French National Constituent Assembly
- Long title Decree abolishing all rights of guilds and introducing trade patents ;
- Passed by: French National Constituent Assembly
- Passed: 2 March 1791
- Signed: 17 March 1791

Related legislation
- Le Chapelier Law

= Allarde Decree =

French law abolishing guilds and establishing freedom of trade

The Allarde Decree was a decree adopted by the French National Constituent Assembly on March 2, 1791, and formally enacted on March 17, 1791. Named after Pierre d'Allarde, the decree abolished the rights and privileges of guilds and introduced the principle of freedom of trade and industry in France. This marked a pivotal step towards economic liberalization during the French Revolution.

== Background ==
The Allarde Decree was influenced by earlier liberalization attempts, such as the 1776 edict of Turgot which had sought to dismantle guilds but was repealed due to popular unrest. The decree aimed to remove restrictions on professions and trades, allowing individuals to freely engage in economic activities. Pierre d’Allarde defended the decree by asserting that the "right to work is one of the fundamental rights of man."

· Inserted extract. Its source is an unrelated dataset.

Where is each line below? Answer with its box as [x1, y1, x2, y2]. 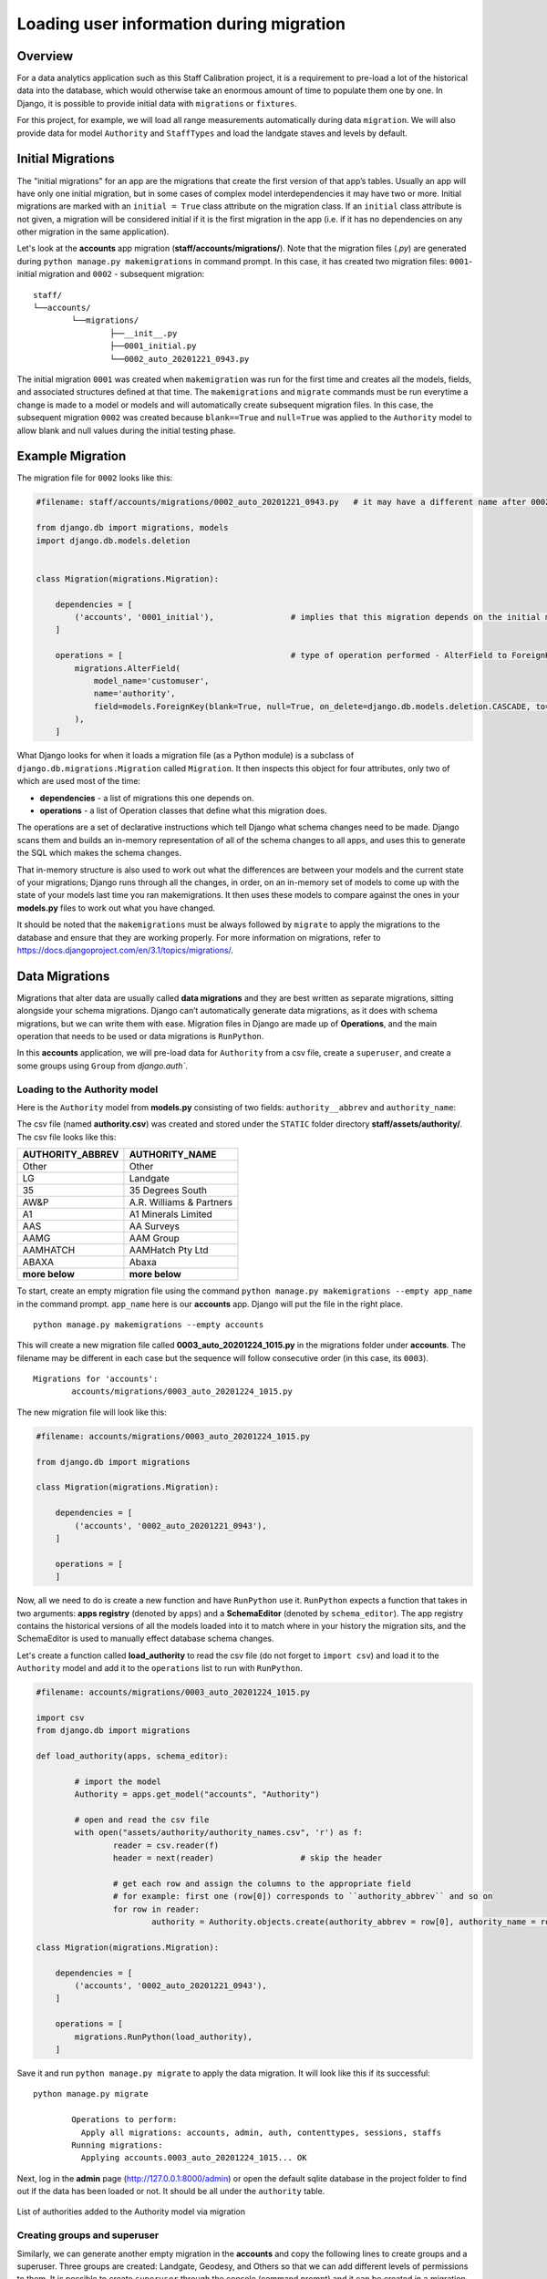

The decree complemented the Le Chapelier Law of June 1791, which further prohibited worker associations and guilds, fostering a capitalist labor market.

== Provisions ==
The decree, particularly its Article 7, enshrined the principle of freedom of trade and industry:

It shall be free for any person to engage in such trade or profession as they see fit; however, they must first obtain a patente tax, pay its cost as determined, and adhere to public order regulations.

The Allarde Decree introduced two major principles:
- Freedom of enterprise: Individuals could freely create businesses and engage in professions without guild restrictions.
- Free competition: Economic actors were expected to compete fairly without interference, establishing the foundation for market economy practices.

While it granted economic freedoms, the decree also allowed public authorities to regulate activities in the interest of public order and general welfare.

== Impact ==
The Allarde Decree played a significant role in dismantling the corporatist structures of the Ancien Régime, paving the way for modern capitalism in France. It abolished the monopoly powers of guilds, fostering an open market economy. This economically liberal approach became a cornerstone of French economic policies.

However, the decree also eliminated the social safety nets provided by guilds, leaving workers vulnerable to exploitation in the newly competitive economy. The subsequent Le Chapelier Law exacerbated this vulnerability by banning trade unions and collective bargaining.

== Legacy ==
The decree's principles of economic freedom have been enshrined in French law and jurisprudence, influencing modern regulatory frameworks. Despite its repeal in some jurisdictions, the Allarde Decree remains a landmark in the history of economic liberalization.

The decree faced criticism during the Vichy regime, which attempted to reinstate corporatist policies through the 1941 Charte du travail.